**What the task requires:** Exclude the pictures from your copy, and reproduce each entry below verbatim.

[Collection entries]
■ ■ ■ ■ ■ ■ ■

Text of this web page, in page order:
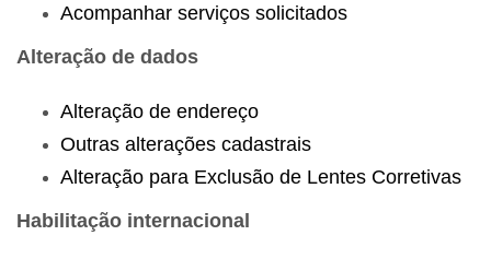
Acompanhar serviços solicitados
Alteração de dados
Alteração de endereço
Outras alterações cadastrais
Alteração para Exclusão de Lentes Corretivas
Habilitação internacional
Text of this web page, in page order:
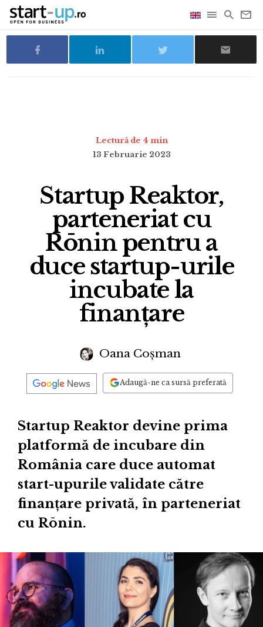
Lectură de 4 min
13 Februarie 2023
Startup Reaktor,
parteneriat cu
Rōnin pentru a
duce startup-urile
incubate la
finanțare
Oana Coșman
Adaugă-ne ca sursă preferată
Startup Reaktor devine prima
platformă de incubare din
România care duce automat
start-upurile validate către
finanțare privată, în parteneriat
cu Rōnin.
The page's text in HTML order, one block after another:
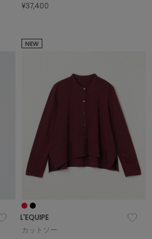
¥37,400
NEW
L'EQUIPE
カットソー
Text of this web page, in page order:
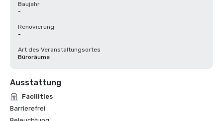
Baujahr
-
Renovierung
-
Art des Veranstaltungsortes
Büroräume
Ausstattung
Facilities
Barrierefrei
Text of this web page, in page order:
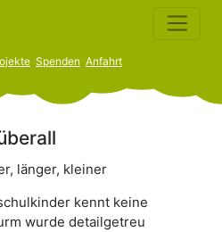
Spenden Anfahrt
länger, kleiner
kennt keine
wurde detailgetreu
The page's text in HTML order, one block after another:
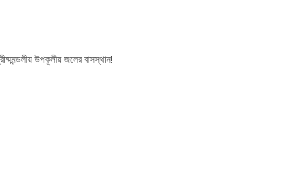
উপকূলীয় জলের বাসস্থান!
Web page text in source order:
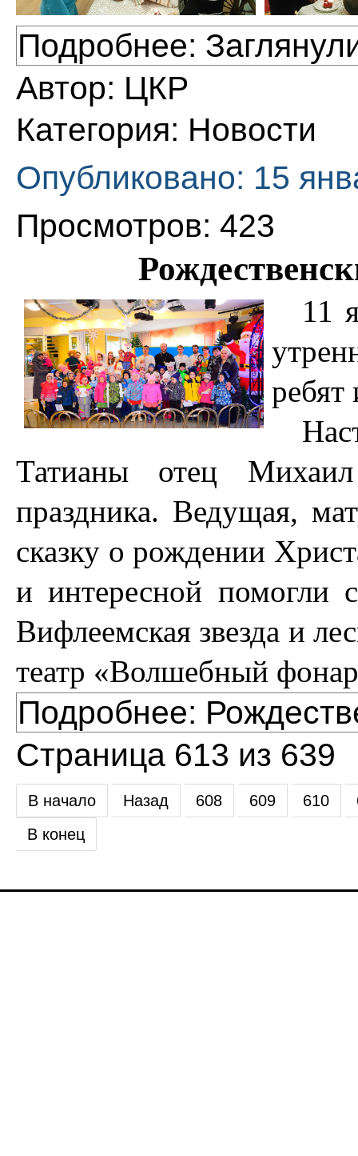
Подробнее:
Автор: ЦКР
Категория: Новости
Опубликовано: 15
Просмотров: 423
11
ребят
Татианы отец
праздника. Ведущая,
сказку о рождении
и интересной помогли
Вифлеемская звезда и
театр «Волшебный
Подробнее:
Страница 613 из 639
В начало Назад 608 609 610
В конец
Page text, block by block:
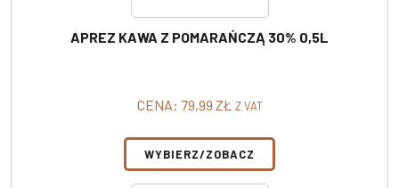
APREZ KAWA Z POMARAŃCZĄ 30% 0,5L
CENA: 79,99 ZŁ Z VAT
WYBIERZ/ZOBACZ
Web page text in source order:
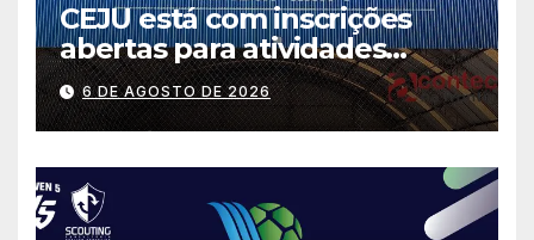
CEJU está com inscrições
abertas para atividades
gratuitas
6 DE AGOSTO DE 2026
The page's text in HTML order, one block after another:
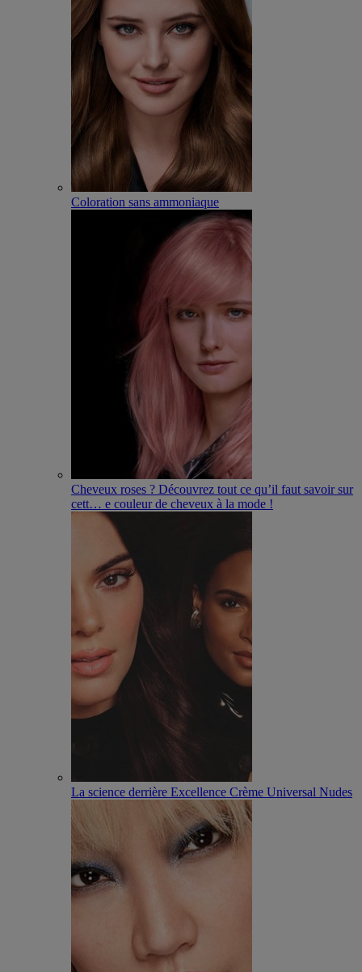
Coloration sans ammoniaque
Cheveux roses ? Découvrez tout ce qu’il faut savoir sur
cett… e couleur de cheveux à la mode !
La science derrière Excellence Crème Universal Nudes
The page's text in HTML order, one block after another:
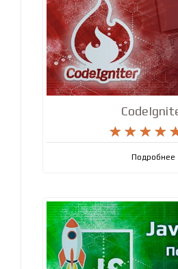
   
   
Подробнее
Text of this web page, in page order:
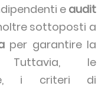
e audit
sottoposti a
per garantire la
Tuttavia, le
i criteri di
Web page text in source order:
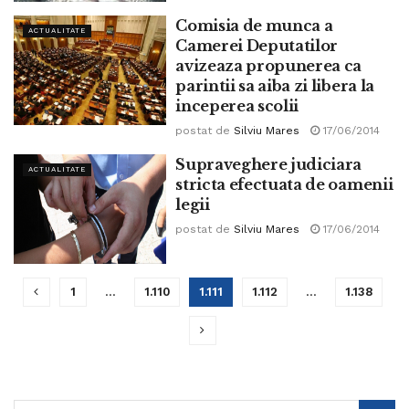
ACTUALITATE
Comisia de munca a
Camerei Deputatilor
avizeaza propunerea ca
parintii sa aiba zi libera la
inceperea scolii
postat de Silviu Mares 17/06/2014
ACTUALITATE
Supraveghere judiciara
stricta efectuata de oamenii
legii
postat de Silviu Mares 17/06/2014
1 … 1.110 1.111 1.112 … 1.138

■ ■ ■ ■ ■ ■ ■

**Reply:**
Text of this web page, in page order:
Acompanhar serviços solicitados
Alteração de dados
Alteração de endereço
Outras alterações cadastrais
Alteração para Exclusão de Lentes Corretivas
Habilitação internacional
Text of this web page, in page order:
Lectură de 4 min
13 Februarie 2023
Startup Reaktor,
parteneriat cu
Rōnin pentru a
duce startup-urile
incubate la
finanțare
Oana Coșman
Adaugă-ne ca sursă preferată
Startup Reaktor devine prima
platformă de incubare din
România care duce automat
start-upurile validate către
finanțare privată, în parteneriat
cu Rōnin.
The page's text in HTML order, one block after another:
¥37,400
NEW
L'EQUIPE
カットソー
Text of this web page, in page order:
Baujahr
-
Renovierung
-
Art des Veranstaltungsortes
Büroräume
Ausstattung
Facilities
Barrierefrei
Text of this web page, in page order:
Spenden Anfahrt
länger, kleiner
kennt keine
wurde detailgetreu
The page's text in HTML order, one block after another:
উপকূলীয় জলের বাসস্থান!
Web page text in source order:
Подробнее:
Автор: ЦКР
Категория: Новости
Опубликовано: 15
Просмотров: 423
11
ребят
Татианы отец
праздника. Ведущая,
сказку о рождении
и интересной помогли
Вифлеемская звезда и
театр «Волшебный
Подробнее:
Страница 613 из 639
В начало Назад 608 609 610
В конец
Page text, block by block:
APREZ KAWA Z POMARAŃCZĄ 30% 0,5L
CENA: 79,99 ZŁ Z VAT
WYBIERZ/ZOBACZ
Web page text in source order:
CEJU está com inscrições
abertas para atividades
gratuitas
6 DE AGOSTO DE 2026
The page's text in HTML order, one block after another:
Coloration sans ammoniaque
Cheveux roses ? Découvrez tout ce qu’il faut savoir sur
cett… e couleur de cheveux à la mode !
La science derrière Excellence Crème Universal Nudes
The page's text in HTML order, one block after another:
   
   
Подробнее
Text of this web page, in page order:
e audit
sottoposti a
per garantire la
Tuttavia, le
i criteri di
Web page text in source order:
ACTUALITATE
Comisia de munca a
Camerei Deputatilor
avizeaza propunerea ca
parintii sa aiba zi libera la
inceperea scolii
postat de Silviu Mares 17/06/2014
ACTUALITATE
Supraveghere judiciara
stricta efectuata de oamenii
legii
postat de Silviu Mares 17/06/2014
1 … 1.110 1.111 1.112 … 1.138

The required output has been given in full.